Day three of Fashion Houston was buzzing with excitement, as two of Houston’s notable local designers were featured on the runway. The line-up for the evening was Rolando Santana, Chloe Dao, David Peck and Yigal Azrouel.

I’d like to begin with the first designer of the evening- Rolando Santana. Rolando was born in Cuernavaca, Mexico and had a love of fashion and design from an early age. He would spend a lot of time watching his Mother create beautiful garments for her clients at her home-based dressmaking shop. He also loved going to the fabric stores, getting lost in the midst of all the unique fabrics.
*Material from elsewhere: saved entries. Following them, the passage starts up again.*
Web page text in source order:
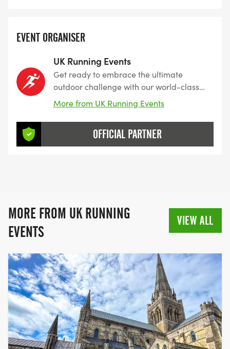
EVENT ORGANISER
UK Running Events
Get ready to embrace the ultimate
outdoor challenge with our world-class
events designed for thrill-seekers,
runners, and adventurers alike. From
bouncing through inflatable obstacles to
conquering scenic trails, we offer
unforgettable experiences for all fitness
bouncier, and better than ever. With more
obstacles and new locations in 2025, our
unique Inflatable Obstacle Course Race
fun for everyone. The Best Trail Runs the
South Has to Offer RunRebel delivers
exceptional trail running experiences
crafted by passionate runners. Explore
stunning coastal vistas, ancient
woodlands, and the best of the English
countryside through our well-established
trail run series. With distances ranging
More from UK Running Events
OFFICIAL PARTNER
MORE FROM UK RUNNING
EVENTS
VIEW ALL
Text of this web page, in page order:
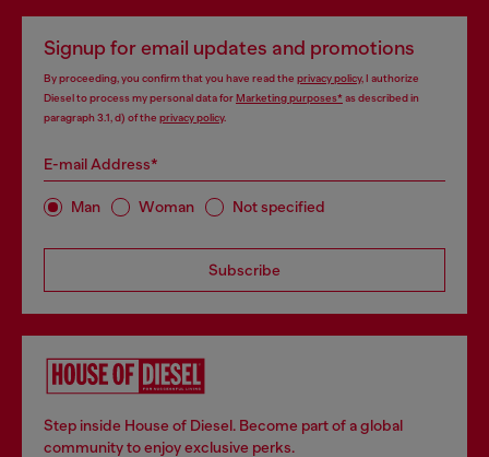
Signup for email updates and promotions
By proceeding, you confirm that you have read the privacy policy, I authorize
Diesel to process my personal data forMarketing purposes*as described in
paragraph 3.1, d) of the privacy policy.
E-mail Address*
Man Woman Not specified
Subscribe
Step inside House of Diesel. Become part of a global
community to enjoy exclusive perks.
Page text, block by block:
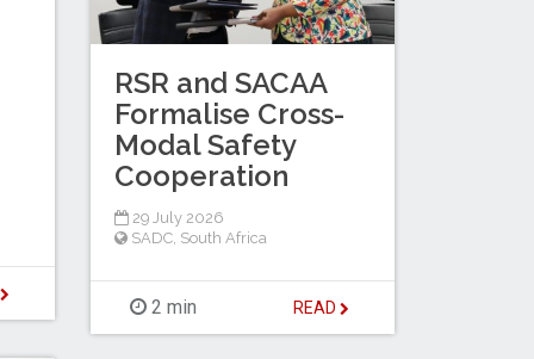
RSR and SACAA
Formalise Cross-
Modal Safety
Cooperation
29 July 2026
SADC South Africa
2 min READ
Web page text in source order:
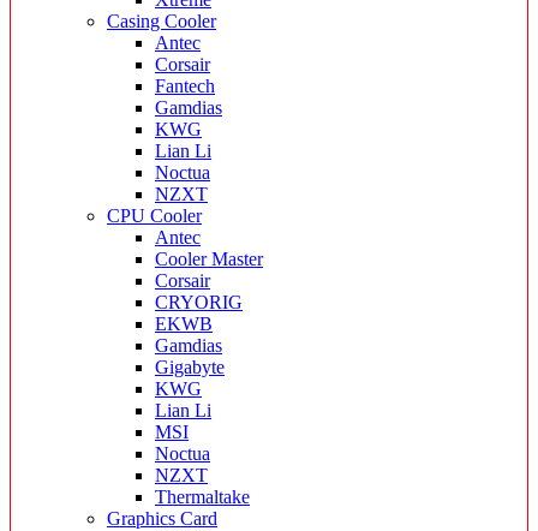
Casing Cooler
Antec
Corsair
Fantech
Gamdias
KWG
Lian Li
Noctua
NZXT
CPU Cooler
Antec
Cooler Master
Corsair
CRYORIG
EKWB
Gamdias
Gigabyte
KWG
Lian Li
MSI
Noctua
NZXT
Thermaltake
Graphics Card
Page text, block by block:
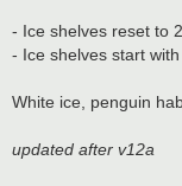
- Ice shelves reset to
- Ice shelves start with
White ice, penguin
updated after v12a
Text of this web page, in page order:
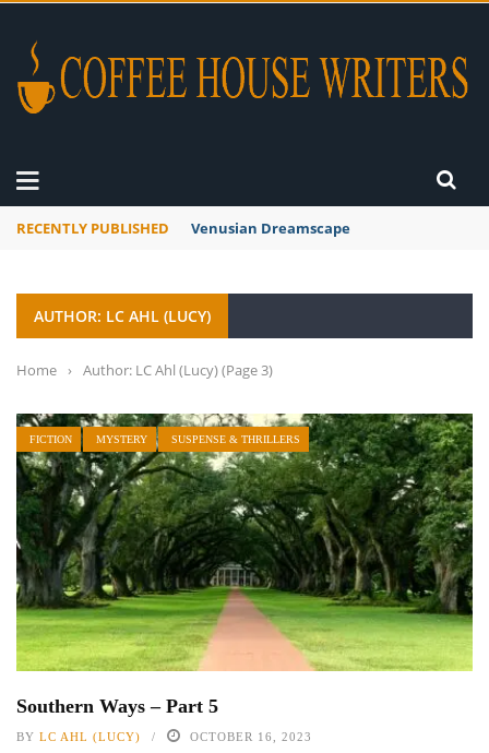
RECENTLY PUBLISHED A Global Suntan
AUTHOR: LC AHL (LUCY)
Home › Author: LC Ahl (Lucy)(Page 3)
FICTION MYSTERY SUSPENSE & THRILLERS
Southern Ways – Part 5
BY LC AHL (LUCY) OCTOBER 16, 2023

When he was 13, he starting helping his Mother out in her new production factory, which is where he gained better experience with pattern-making, construction and sewing. In 1991, he moved to New York City to further pursue his career in fashion. He studied at Mercy College and FIT, before working for a few fashion houses. In 2009, he was finally able to launch is own namesake brand and focused on designing with his customer in mind. His Spring/Summer 2014 collection was inspired by artist- Frida Kahlo and her strength and confidence. Rolando felt that her eclectic style and her bold way of wearing classic tailored garments were what influenced his collection the most. I felt that Santana’s collection was very fine-tuned and classic. The color palette was mainly soft, though I did see pops of bright yellows pretty florals. The fabrics were rich and crisp (loved the laces and sequins). The flouncy peplums on the pencil skirts, dresses and tops also caught my eye. It was a great collection that I’m sure Ms. Kahlo would be proud of.
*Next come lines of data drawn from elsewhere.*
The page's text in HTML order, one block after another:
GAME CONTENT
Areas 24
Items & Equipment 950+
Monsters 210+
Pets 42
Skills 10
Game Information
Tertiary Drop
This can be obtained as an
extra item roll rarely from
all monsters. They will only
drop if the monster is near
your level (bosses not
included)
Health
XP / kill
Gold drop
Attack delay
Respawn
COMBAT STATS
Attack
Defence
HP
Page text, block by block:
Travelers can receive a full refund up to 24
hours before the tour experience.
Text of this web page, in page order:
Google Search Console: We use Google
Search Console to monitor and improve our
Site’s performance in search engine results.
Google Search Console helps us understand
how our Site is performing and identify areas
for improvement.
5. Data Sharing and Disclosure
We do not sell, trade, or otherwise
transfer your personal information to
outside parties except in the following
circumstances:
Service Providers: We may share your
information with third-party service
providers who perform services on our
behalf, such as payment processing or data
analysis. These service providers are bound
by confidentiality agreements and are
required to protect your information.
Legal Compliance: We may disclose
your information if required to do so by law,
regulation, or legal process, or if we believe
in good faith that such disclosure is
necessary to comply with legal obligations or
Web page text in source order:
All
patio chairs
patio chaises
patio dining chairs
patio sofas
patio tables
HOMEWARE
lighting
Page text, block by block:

Houston has gained a noteworthy designer ever since her winning slot on Project Runway. Chloe Dao realized her love of fashion from an early age. She studied at Houston Community College and then went on to obtain a degree in pattern-making from FIT in New York City. She worked in New York for about eight years, getting her hands dirty in every aspect of the fashion industry. In 2000, she returned to her hometown of Houston, where she opened Lot 8 (now DAO CHLOE DAO) in Rice Village. In 2006, she tried out for Project Runway and won Season 2. Chloe is known for her cocktail and evening wear, so for her Spring 2014, she decided to branch out and try something outside the box. Her inspiration was street fashion- mainly the fun and quirky outfits worn by some of the world’s top editors (like Giovanna Battaglia for instance). Chloe loved how effortlessly put-together and carefree they look while running around from show to show, etc. She worked on building the inspiration for the collection for months and actually put together the collection in only four weeks. She knew it would be a challenge to incorporate street fashion into her aesthetic, but she was up for that challenge. She was also inspired by how the girls would mix prints, so she knew that that would be the focus of the collection. She started out with fifteen prints before finally narrowing it down to four dominant ones. She felt that prints speak to people and wanted the Spring collection to be fun and carefree. The accessories were also a crowd pleaser that evening, think rhinestone-encrusted lizards, giant lips and rings wire-wrapped with an oversize “COOL” slogan. Her favorite accessory was the ‘lips with cigarette’ necklace, which she proudly wore in the finale. She felt that the accessories were unexpected, yet allowed her collection to pop against the vibrant prints and simple silhouettes. I loved everything about the collection and can’t wait until it comes out next year so I can own a few pieces. Be sure to check out ChloeDao.com and add her on all your social media sites to get the latest information.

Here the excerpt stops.